(Dataset items)

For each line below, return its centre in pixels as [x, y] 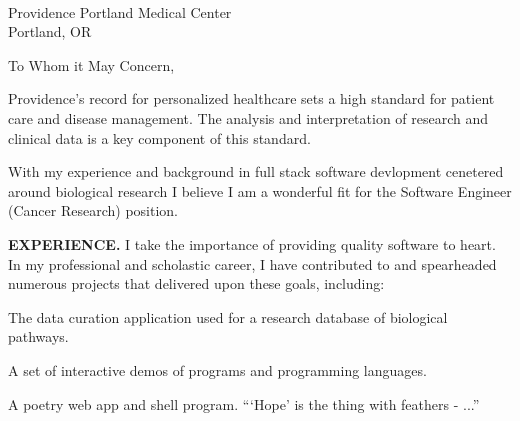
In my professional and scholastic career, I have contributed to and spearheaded [252, 263]
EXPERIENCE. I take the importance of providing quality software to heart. [252, 243]
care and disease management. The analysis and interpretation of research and [248, 117]
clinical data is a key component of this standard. [159, 137]
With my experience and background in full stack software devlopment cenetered [256, 171]
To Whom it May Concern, [91, 64]
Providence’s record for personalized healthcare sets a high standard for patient [251, 98]
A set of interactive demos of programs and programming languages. [217, 369]
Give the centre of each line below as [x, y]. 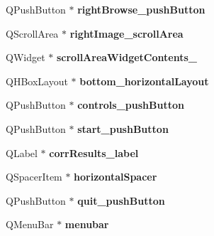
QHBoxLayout [37, 81]
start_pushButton [123, 128]
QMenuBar [30, 224]
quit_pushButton [121, 200]
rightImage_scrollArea [126, 33]
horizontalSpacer [116, 177]
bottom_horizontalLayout [144, 81]
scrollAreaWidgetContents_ [126, 57]
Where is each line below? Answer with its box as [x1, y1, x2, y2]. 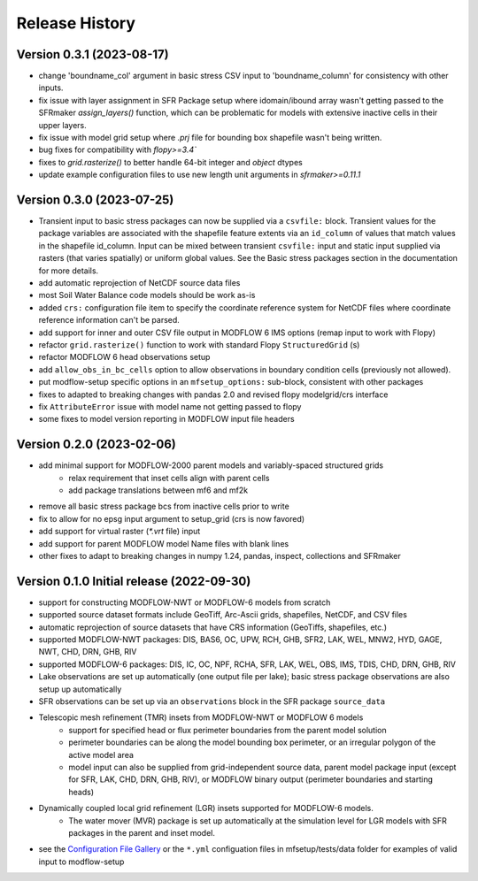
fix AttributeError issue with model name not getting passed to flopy [38, 401, 302, 411]
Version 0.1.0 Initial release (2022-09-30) [16, 573, 251, 588]
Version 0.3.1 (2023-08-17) [16, 47, 169, 62]
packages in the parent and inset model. [68, 827, 216, 838]
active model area [68, 749, 135, 760]
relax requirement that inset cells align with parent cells [68, 472, 270, 483]
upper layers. [38, 119, 88, 130]
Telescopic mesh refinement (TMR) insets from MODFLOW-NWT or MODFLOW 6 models [38, 712, 364, 723]
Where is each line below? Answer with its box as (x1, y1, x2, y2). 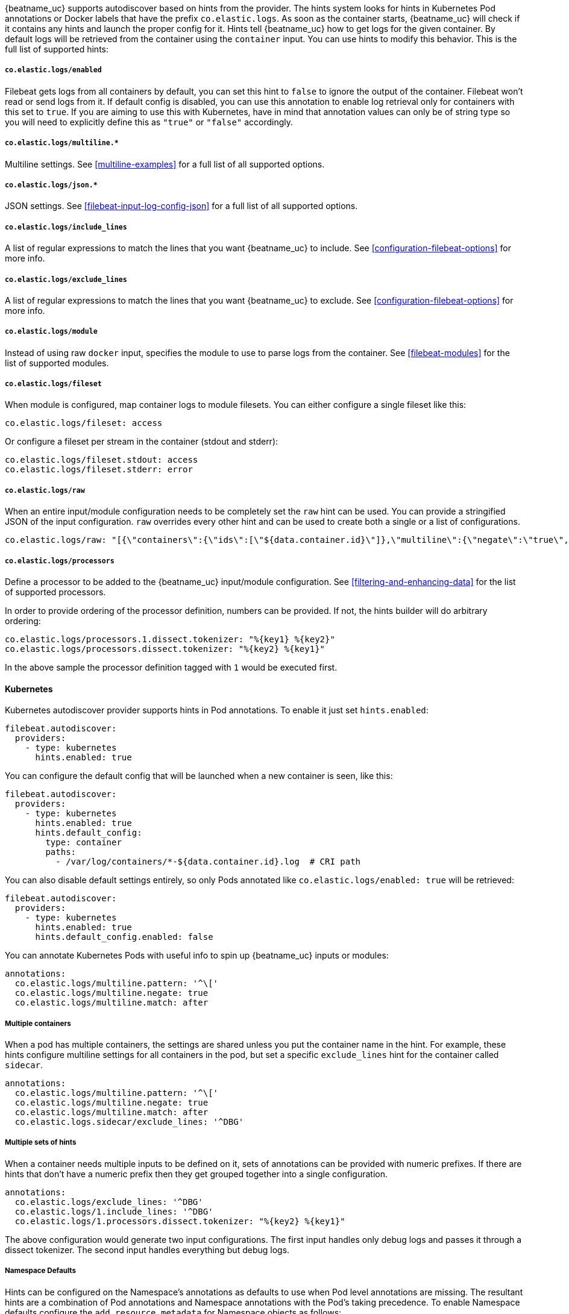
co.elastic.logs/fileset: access (5, 418, 163, 428)
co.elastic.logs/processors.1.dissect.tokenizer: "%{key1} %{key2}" (5, 634, 335, 645)
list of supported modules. (5, 357, 109, 368)
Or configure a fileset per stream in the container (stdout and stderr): (5, 436, 278, 447)
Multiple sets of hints (5, 1138, 77, 1147)
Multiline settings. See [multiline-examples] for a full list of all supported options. (5, 158, 325, 169)
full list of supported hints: (5, 44, 108, 54)
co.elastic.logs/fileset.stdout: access (5, 455, 198, 465)
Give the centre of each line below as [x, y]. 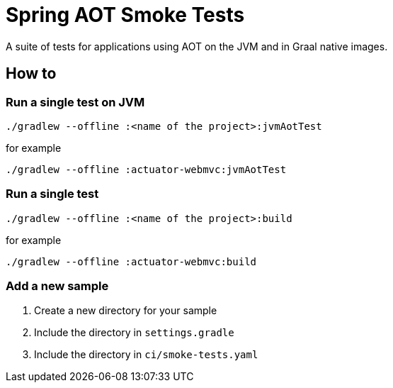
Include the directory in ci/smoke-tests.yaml [146, 355]
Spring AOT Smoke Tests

* **Task prompt**
Within the entries above, how many lines contain the word "elastic"? State the number only.

* **Worked solution**
3